▼
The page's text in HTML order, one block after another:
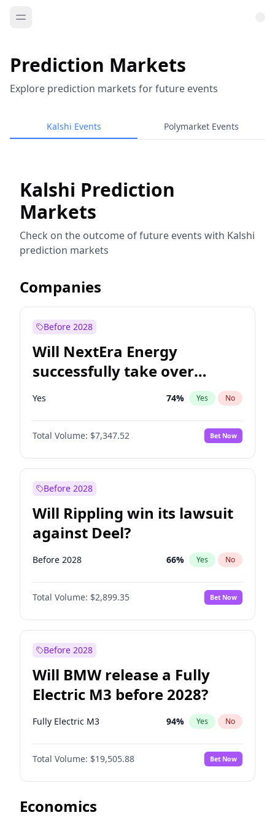
Prediction Markets
Explore prediction markets for future events
Kalshi Events Polymarket Events
Kalshi Prediction
Markets
Check on the outcome of future events with Kalshi
prediction markets
Companies
Before 2028
Will NextEra Energy
successfully take over
Dominion Energy?
Yes 74% Yes No
Total Volume: $7,347.52 Bet Now
Before 2028
Will Rippling win its lawsuit
against Deel?
Before 2028 66% Yes No
Total Volume: $2,899.35 Bet Now
Before 2028
Will BMW release a Fully
Electric M3 before 2028?
Fully Electric M3 94% Yes No
Total Volume: $19,505.88 Bet Now
Economics
▲
▶ _WHAT YOU SHOULD DO_
For the word "Kalshi", count the lines of the records above that hold it and state only that count.

▶ _WRITTEN RESPONSE_
3